If you had asked me last Friday “How’s training for your fight going? How are you feeling?” you might have heard me growl and scowl and say I didn’t give a damn anymore. I was wholly, mortally sick. Of. It.

Done. Screw it, I’m outta here.

So I made the reasonable choice and did a flaming, flying swan dive down into the dark, seedy mental nightclubs where I proceeded to party down while throwing the finger to everything boxing related. To mark the special moment, I stopped into Bojangles and devoured a 2-piece fat-enhanced meal with a side of dirty (that was especially satisfying) fries AND a motherfucking biscuit. With butter.

I thought about driving up to the Krispy Kreme, but I was feeling so warm and sated after the Bo-party all I wanted to do was head home and sleep it off. I decided I could finish out with a hefty double shot of 12 year old Macallan’s Highland single malt scotch, but by the time I got home I was too wasted on fried chicken and biscuits to find the liquor cabinet.

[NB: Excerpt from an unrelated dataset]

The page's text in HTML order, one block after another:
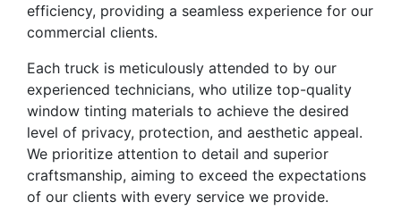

I slept like a sabertooth tiger with a belly full of giant sloth.

And I proceeded to very studiously NOT TRAIN for the next three days.

Which would have been especially sparkling and glittery, except that prior to the flaming flying swan dive, I had trained at my cheapie $10-a-month gym with a guy who put me through an hour-long upper and lower body workout that (I found out later) just happened to hammer the holy living Elvis out of my calves and triceps.

On Saturday I was surprised at the level of pain and misery cramping up my legs and arms, and I knew I was in for a rough Sunday, because I get hit hardest by 2nd day muscle soreness when I screw up like this. And sure enough, rolling out of bed and putting my feet on the floor Sunday morning was the sheerest kind of torture. It took me hours of patient work to get everything stretched out and functional, and Monday was only marginally better.

not a single fuck was givenStill, I was off the training wagon and didn’t care — upcoming fight be damned. If I could have summoned the cosmic unicorn wish fairy and been able to get in the ring and have my match Friday, Saturday, Sunday, or Monday night I would have done it in a skinny minute just to get it off the event horizon of the sucking black hole that was my mental attitude.

I started to repent on Tuesday morning. Which was reasonably smart, considering that the church of boxing was scheduled to hold high holy services just 9 days hence.

I put on my sackcloth and ashes and headed to Second Round for my punishment. As you might guess, I wasn’t all smiles. I pretended I’d never even thought of, never even considered the ring name “Relentless.”

I got in without too many people noticing, and quietly set up the ring with a double slip line. My calves wept silently. I ignored them and thought about fried chicken instead.

And Cinnabon. I thought about Cinnabon a lot.

But not my fight. I resolutely didn’t think about my fight. And I noticed something interesting.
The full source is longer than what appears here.